Vratislav Holub The macOS operating system powering Apple computers is generally considered one of the more secure. Compared to Windows, there is actually nothing to be surprised about, since a significantly smaller number of people work on Macs, which is why they don't have to deal with various attacks and the like as often. Macs are specifically protected by a set of various tools, the aim of which is to ensure the best possible security for every Apple user.
It could be interest you
Pavel Jelic Among the tools mentioned, we could include, for example, a firewall or FileVault. Both of these functions serve to protect the user, but it is necessary to mention that each of them focuses on something completely different. So let's briefly explain what each function does, what its capabilities are, and why you should activate them.
Firewall
A firewall is a relatively important part of today's operating systems, which takes care of managing and securing network traffic. In practice, it functions as such a control point defining the rules for communication between networks. Apple computers with OS X 10.5.1 (and later) are equipped with a so-called application firewall, which can be used to control connections based on individual applications instead of ports, which brings many benefits, while also preventing unwanted apps from taking control of some network ports. This is because they can be open to completely different and verified applications at a given moment.
How to activate the Firewall
It all works quite simply and in general it is definitely recommended to have a firewall active. In this case, you just need to go to System Preferences > Security and Privacy > Firewall, click on the padlock icon at the bottom left, confirm with a password/Touch ID and then activate the firewall itself. When you click on the Firewall Options button, you can also delve into various settings and, for example, block incoming connections for individual applications. Likewise, the so-called invisible mode can be set here. You will then become invisible to network applications using ICMP (such as ping).
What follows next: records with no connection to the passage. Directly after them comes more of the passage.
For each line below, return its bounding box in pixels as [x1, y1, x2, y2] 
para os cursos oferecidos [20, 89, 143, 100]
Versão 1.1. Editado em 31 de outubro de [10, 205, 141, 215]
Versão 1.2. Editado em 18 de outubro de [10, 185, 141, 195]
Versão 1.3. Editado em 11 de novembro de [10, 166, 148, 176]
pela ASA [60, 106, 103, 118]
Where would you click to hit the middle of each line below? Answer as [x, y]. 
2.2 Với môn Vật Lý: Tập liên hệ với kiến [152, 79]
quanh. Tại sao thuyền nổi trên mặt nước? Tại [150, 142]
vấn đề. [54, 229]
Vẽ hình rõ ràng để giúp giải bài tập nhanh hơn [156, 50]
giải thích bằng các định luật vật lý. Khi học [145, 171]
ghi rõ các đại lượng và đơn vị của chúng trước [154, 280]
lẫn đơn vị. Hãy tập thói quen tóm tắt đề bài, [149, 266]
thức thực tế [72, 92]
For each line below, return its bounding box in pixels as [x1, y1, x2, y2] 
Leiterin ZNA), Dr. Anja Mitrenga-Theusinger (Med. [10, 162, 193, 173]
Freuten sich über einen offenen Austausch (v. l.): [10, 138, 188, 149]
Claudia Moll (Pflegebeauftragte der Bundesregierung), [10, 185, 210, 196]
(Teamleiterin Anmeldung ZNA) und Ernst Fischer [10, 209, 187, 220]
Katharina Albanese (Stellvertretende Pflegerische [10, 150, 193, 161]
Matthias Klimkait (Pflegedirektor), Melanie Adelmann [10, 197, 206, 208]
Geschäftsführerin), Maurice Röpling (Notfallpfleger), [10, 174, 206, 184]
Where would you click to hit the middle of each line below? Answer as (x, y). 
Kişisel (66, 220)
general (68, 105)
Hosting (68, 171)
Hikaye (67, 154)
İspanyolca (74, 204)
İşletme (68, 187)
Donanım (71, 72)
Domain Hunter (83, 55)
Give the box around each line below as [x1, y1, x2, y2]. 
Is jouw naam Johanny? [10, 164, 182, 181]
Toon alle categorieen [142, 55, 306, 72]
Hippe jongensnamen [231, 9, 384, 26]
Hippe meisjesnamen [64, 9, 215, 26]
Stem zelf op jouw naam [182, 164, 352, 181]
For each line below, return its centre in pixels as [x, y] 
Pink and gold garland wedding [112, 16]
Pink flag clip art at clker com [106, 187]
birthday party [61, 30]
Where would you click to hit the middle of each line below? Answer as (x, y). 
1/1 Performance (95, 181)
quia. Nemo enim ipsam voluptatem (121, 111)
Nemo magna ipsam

In the end, however, it can be said that you do not need to set up anything with the firewall - it is simply enough to have it active. Subsequently, every time a new application is installed, the macOS system can recognize whether it is a legitimate app, and whether to approve the incoming connection or, on the contrary, block it. Any application that is signed by a valid CA is automatically whitelisted. But what if you try to run an unsigned application? In such a case, you will be presented with a dialog box with two options – Allow or Deny the connection for the application – but you should be extremely careful in this regard.
FileVault
As another great addition, we have FileVault which takes care of encrypting our boot disk via XTS-AES-128 with a 256-bit key. This makes the startup disk almost unbreakable and protected from unauthorized access. Therefore, let's first show how to actually activate the function at all. Before that, however, it is important to point out that the function FileVault 2 discovered in OS X Lion. To activate it, just go to System Preferences > Security and Privacy > FileVault, where all you have to do is confirm with the Turn on FileVault button. But if you have multiple users on your Mac, each of them will have to enter their password before unlocking the drive.
How to enable FileVault
In the next step, the system will ask you if you want to use your iCloud account to unlock the drive. This is a relatively simple way to reset a forgotten password at the same time and generally protect yourself from unpleasant moments. Another option is to create a so-called recovery key. However, remember that you should keep it safe - but not on the boot disk itself. And this is practically done. Encryption now runs in the background, but only when the Mac is awake and connected to power. Of course, nothing prevents you from using it completely normally. Once the encryption is complete, you'll need to enter the password to unlock the startup drive every time you restart your Mac. Without logging in, FileVault won't let you go.
But you can also turn off FileVault. You can achieve this with practically the same procedure and then confirm the choice with a password. Just as the encryption took place, the data on the startup disk must be decrypted in this step. However, it is generally recommended to have the function turned on.